J'étais triste dans mon cœur, mais je ne pouvais pas montrer quoi que ce
soit à l'extérieur».
- Comment Ratzinger vous a-t-il communiqué sa
décision?
« Il m'a appelé. Nous étions seuls. Et il m'a dit qu'après beaucoup
de réflexion et de prière, il en était venu "Coram Domino" à une décision
d'une grande importance: pour le bien de l'Eglise, il voulait renoncer au
ministère pétrinien. Il a souligné que cette décision avait été prise en
pleine liberté, et conscient des graves conséquences».
- Il vous a demandé votre avis? Il a pris conseil
auprès de vous?
« Vraiment pas. Quand il me l'a dit, la décision était déjà prise».
- D'autres étaient déjà au courant?
« Seulement deux personnes. Elles aussi tenues par le secret
pontifical».
- Comment avez-vous réagi?
« J'étais choqué. Je voulais le contredire, mais sans succès. Il m'a
fallu beaucoup de temps pour digérer cette décision.

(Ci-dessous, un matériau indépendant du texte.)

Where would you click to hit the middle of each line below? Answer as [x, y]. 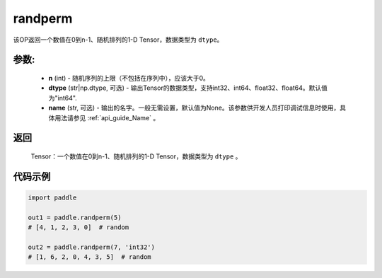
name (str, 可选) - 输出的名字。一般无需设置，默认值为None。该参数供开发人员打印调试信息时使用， [194, 108]
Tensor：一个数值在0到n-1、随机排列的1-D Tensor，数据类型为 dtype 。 [136, 156]
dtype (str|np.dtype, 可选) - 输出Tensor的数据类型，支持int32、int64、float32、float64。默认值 [188, 88]
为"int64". [63, 98]
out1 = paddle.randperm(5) [75, 217]
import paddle [52, 197]
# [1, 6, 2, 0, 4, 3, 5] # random [89, 257]
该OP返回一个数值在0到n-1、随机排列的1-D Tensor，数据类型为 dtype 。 [118, 40]
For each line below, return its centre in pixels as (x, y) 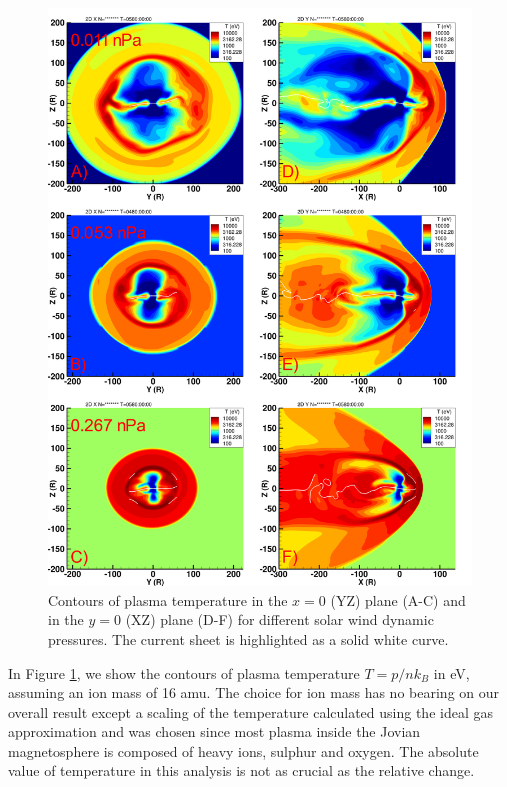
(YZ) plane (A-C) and (398, 599)
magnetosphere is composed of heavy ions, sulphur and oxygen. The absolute (243, 750)
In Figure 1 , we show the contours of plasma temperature (184, 672)
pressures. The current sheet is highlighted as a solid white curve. (248, 638)
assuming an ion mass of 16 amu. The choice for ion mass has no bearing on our (254, 692)
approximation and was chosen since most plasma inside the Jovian (214, 731)
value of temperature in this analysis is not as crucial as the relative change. (241, 770)
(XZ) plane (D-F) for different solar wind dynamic (279, 619)
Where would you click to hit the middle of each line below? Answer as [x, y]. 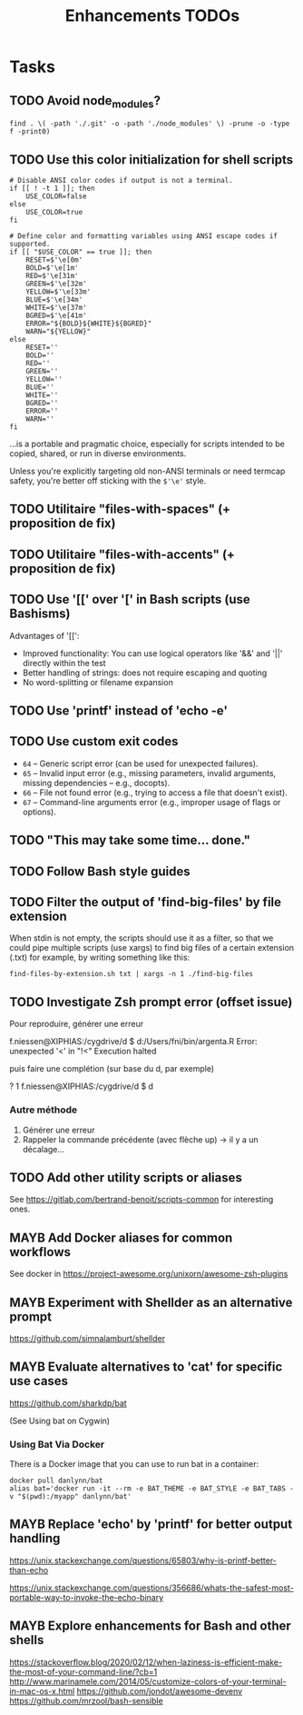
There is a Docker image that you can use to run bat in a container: [134, 1464]
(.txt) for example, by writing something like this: [100, 957]
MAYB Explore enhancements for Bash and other [151, 1626]
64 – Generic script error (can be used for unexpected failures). [140, 763]
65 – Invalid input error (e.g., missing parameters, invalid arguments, [149, 773]
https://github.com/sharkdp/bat [68, 1403]
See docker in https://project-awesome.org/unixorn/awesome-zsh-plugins [149, 1274]
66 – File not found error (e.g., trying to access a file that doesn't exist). [155, 793]
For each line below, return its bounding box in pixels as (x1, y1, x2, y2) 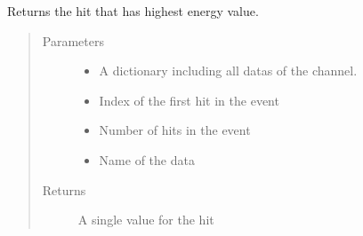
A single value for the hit (77, 210, 214, 229)
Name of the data (99, 150, 195, 169)
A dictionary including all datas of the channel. (99, 61, 358, 80)
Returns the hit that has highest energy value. (7, 2, 259, 20)
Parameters (42, 31, 104, 50)
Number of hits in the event (99, 121, 251, 139)
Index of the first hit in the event (99, 90, 279, 109)
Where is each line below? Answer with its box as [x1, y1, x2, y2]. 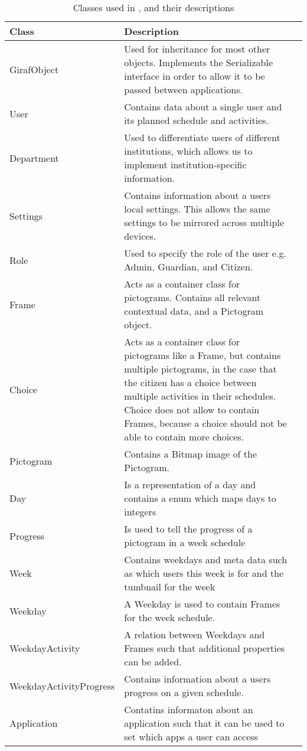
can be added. [124, 655, 182, 668]
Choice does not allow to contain [124, 403, 260, 416]
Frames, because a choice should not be [124, 416, 287, 430]
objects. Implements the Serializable [124, 55, 273, 69]
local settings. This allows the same [124, 202, 270, 215]
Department [9, 151, 59, 165]
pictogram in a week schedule [124, 536, 246, 549]
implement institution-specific [124, 158, 247, 171]

Cela m'a beaucoup aidé
de voir la sérénité et la détermination avec lesquelles le Pape Benoît a
fait et vécu ce choix, soutenu par la foi et la grâce du Seigneur».
- Vous vous êtes confié à d'autres, avant que Benoît
ne fasse l'annonce au monde?
« Juste une fois, j'en ai parlé avec l'une des deux personnes qui le
savait. Pour me donner du courage, et même pour nous donner du courage
mutuellement».
- Que pensez-vous de ceux qui, aujourd'hui, affirment
qu'en réalité, le pape légitime est encore Benoît, qu'il n'aurait pas
renoncé à la papauté, mais seulement à l'exercice actif de celle-ci?

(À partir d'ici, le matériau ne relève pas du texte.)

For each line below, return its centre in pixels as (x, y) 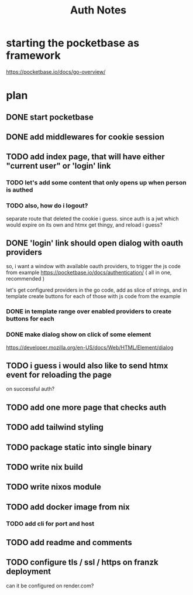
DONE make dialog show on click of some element (79, 334)
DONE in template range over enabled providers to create (89, 312)
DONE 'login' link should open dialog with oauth (94, 243)
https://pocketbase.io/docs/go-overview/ (56, 71)
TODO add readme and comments (69, 543)
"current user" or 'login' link (58, 166)
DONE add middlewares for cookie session (85, 137)
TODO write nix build (44, 467)
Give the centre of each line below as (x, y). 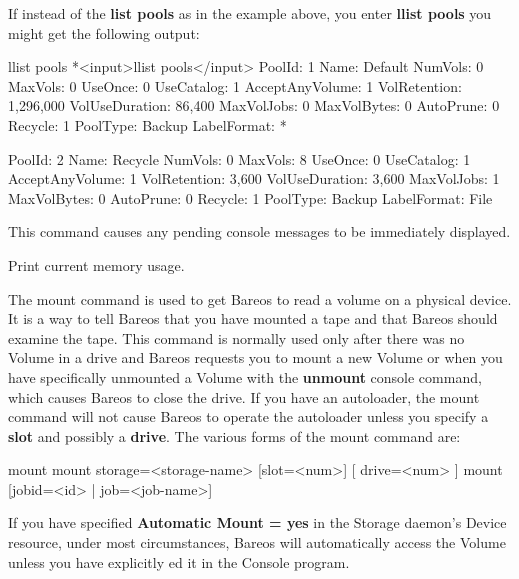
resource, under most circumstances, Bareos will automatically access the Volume (257, 542)
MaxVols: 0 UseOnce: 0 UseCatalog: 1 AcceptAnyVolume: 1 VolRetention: (235, 85)
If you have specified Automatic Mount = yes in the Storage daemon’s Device (257, 522)
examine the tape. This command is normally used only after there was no (236, 337)
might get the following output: (104, 32)
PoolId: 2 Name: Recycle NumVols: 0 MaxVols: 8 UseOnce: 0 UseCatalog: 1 (239, 158)
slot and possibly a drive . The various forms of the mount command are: (234, 435)
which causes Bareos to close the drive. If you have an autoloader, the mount (244, 396)
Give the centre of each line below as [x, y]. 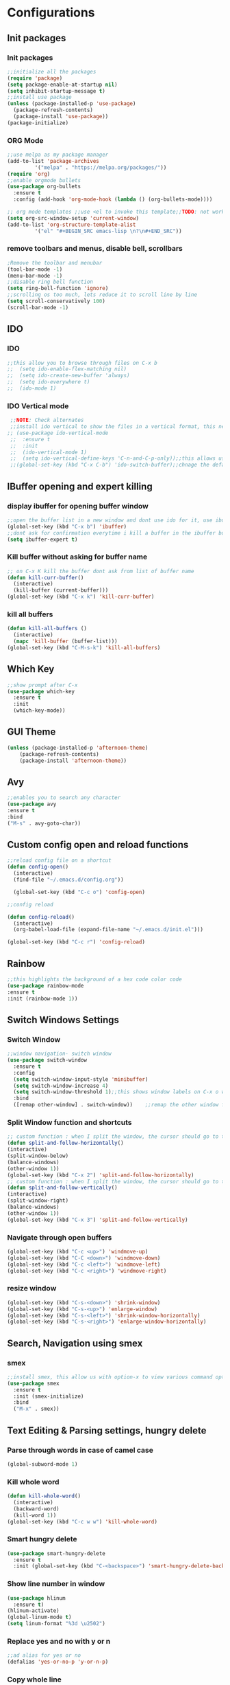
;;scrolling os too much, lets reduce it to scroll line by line [102, 295]
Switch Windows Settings [63, 1019]
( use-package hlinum [37, 1598]
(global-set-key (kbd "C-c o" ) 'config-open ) [79, 892]
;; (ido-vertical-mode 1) [49, 452]
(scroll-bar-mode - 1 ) [38, 307]
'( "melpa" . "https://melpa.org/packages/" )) [101, 167]
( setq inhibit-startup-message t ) [56, 91]
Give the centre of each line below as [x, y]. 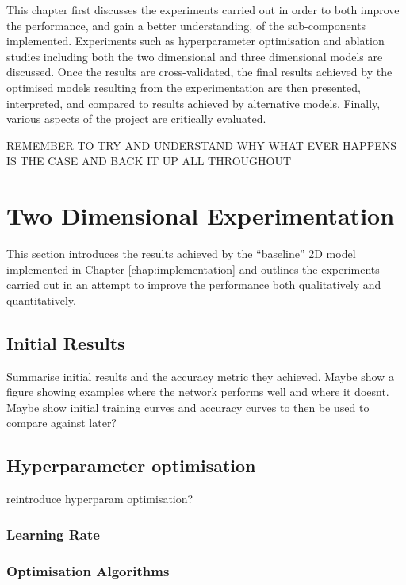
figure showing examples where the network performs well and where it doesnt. [198, 392]
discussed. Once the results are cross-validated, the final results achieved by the [199, 72]
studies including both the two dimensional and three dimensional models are [195, 56]
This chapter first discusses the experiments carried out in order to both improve [203, 10]
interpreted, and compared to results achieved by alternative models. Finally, [193, 103]
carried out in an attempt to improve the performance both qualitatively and [194, 285]
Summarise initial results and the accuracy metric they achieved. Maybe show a [200, 376]
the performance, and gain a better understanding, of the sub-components [186, 25]

« Je pense que c'est une absurdité théologique, et même la logique.
Le texte de la démission de Benoît XVI, prononcé le 11 Février 2013 dans la
Salle du Consistoire, est sans ambiguïté. Il n'y a rien à «interpréter». A
la renonciation ont succédé la Sede vacante, le Conclave et enfin l'élection
du nouveau pape. Le pape légitime s'appelle François».
- Presque deux ans après, comprenez-vous plus à fond
les raisons du choix de Benoît XVI?
« Je comprends de mieux en mieux ... Dans l'homélie de la Messe du
début de pontificat, le 24 Avril 2005, le Pape Benoît XVI avait dit: "Priez
pour moi, afin que je ne me dérobe pas, par peur des loups". Dans son
pontificat, il n'a pas fui devant les loups. Il les a affrontés avec
courage, détermination et force. Et avec le même courage, avec la même
détermination et avec la même force, il a pris une décision exceptionnelle
quand il a senti ses forces l'abandonner».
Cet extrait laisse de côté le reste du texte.